I stopped before anyone caught me staring like some lovesick idiot. Felt stupid for it too, because I wasn’t the kind of man who watched a woman from across the room, wantin’ more than I had any business wantin’.
She shouldn’t’ve been here. Not in this world. Not in this chaos.
But she was. And she wasn’t scared of any of it.
Then her eyes lifted and locked straight on mine. Like she felt me thinkin’ about her. Like she wanted me to keep goin’.
The hit of it came fast and deep, the same pull I’d felt the night I carried her out of that tunnel, only now it was sharper, hotter, burnin’ through every bit of sense I had left. There was heat behind it now. A silent dare. A fuckin’ promise.

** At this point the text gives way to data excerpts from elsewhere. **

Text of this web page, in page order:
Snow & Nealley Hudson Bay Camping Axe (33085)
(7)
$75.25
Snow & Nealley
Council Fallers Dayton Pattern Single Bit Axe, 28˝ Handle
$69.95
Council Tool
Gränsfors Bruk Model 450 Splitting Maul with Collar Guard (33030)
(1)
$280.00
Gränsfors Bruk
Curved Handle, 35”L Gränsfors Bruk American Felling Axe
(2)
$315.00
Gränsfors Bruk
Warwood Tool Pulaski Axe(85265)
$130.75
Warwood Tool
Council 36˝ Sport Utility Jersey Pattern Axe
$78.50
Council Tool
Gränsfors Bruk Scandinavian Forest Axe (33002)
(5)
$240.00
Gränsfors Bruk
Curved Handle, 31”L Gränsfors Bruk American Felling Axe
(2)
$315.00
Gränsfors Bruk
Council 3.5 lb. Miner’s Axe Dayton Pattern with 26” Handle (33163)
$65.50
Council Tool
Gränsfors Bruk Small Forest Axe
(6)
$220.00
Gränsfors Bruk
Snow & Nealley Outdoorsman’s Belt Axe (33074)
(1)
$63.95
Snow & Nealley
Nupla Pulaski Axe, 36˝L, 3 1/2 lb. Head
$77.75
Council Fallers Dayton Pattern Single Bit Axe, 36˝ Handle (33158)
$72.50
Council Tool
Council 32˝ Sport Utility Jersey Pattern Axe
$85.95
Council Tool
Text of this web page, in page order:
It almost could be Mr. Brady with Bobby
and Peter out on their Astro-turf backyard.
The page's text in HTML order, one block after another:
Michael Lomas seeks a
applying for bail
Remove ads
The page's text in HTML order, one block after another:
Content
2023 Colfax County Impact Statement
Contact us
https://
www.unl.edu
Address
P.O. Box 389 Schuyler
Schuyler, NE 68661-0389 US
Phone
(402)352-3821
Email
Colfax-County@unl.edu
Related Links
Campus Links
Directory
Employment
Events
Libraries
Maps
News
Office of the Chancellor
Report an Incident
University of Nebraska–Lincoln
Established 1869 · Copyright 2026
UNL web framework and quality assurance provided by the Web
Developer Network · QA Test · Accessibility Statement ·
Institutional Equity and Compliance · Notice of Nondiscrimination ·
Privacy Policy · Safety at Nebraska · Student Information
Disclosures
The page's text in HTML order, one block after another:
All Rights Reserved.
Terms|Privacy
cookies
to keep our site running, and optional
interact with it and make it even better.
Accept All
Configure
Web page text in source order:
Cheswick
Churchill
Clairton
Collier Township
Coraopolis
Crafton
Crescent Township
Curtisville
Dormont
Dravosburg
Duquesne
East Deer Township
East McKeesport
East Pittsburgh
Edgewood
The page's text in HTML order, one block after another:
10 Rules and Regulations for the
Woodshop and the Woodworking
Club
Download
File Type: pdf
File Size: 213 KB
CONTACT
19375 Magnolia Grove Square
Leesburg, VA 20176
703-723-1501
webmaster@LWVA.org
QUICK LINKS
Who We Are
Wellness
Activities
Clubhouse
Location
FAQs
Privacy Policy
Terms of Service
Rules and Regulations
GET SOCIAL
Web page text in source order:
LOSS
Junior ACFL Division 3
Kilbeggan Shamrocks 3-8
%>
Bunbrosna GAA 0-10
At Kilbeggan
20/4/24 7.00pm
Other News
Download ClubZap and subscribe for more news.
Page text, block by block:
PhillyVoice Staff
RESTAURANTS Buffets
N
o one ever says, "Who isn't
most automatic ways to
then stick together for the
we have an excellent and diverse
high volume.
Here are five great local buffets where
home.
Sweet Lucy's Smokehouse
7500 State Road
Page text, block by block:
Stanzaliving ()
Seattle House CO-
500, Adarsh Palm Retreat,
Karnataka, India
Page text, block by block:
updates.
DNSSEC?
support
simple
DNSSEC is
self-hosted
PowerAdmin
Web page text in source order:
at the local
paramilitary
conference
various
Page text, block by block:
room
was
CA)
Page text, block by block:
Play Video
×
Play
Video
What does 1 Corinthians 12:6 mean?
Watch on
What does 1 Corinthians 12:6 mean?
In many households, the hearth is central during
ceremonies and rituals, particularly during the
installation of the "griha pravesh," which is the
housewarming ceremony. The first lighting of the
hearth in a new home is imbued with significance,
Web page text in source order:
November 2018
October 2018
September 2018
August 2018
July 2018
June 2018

She didn’t look away. Didn’t flinch. She just held my gaze, steady and sure, like she was the one callin’ the damn shots.
There was a spark in her eyes now, challenge, curiosity, maybe heat she wasn’t ready to admit to.
I lifted a brow slow. A silent:You seein’ me the way I’m seein’ you, darlin’?
Her mouth curved.
Not a smile, somethin’ smaller, heavier, the kind of expression a woman gives when she knows exactly what she’s doin’ to a man and isn’t the least bit sorry for it. My blood kicked hard. Damn near groaned at the sight of it.
Something shifted, inside me, inside the room, hell maybe inside the damn air. Even the noise behind me felt like it was holdin’ its breath.
She didn’t move toward me. Didn’t soften. Didn’t drop her gaze. She held her ground like a woman who’d finally learned she didn’t have to bow to anybody.
And that confidence? That quiet fire? It made me want her even more.
My feet were already moving before I told them to, solid strides cutting through the noise and the laughter until all of it faded to nothin’ but background behind the weight of her eyes on me.
Her spine straightened the closer I got. Her breath hitched—barely. Her fingers curled tight around the edge of the bar. I saw the way her lips parted. Just enough. Just for a second. Like her body knew what I meant to do before her mind caught up.
But she didn’t back up. Didn’t look down. Didn’t give me a single inch.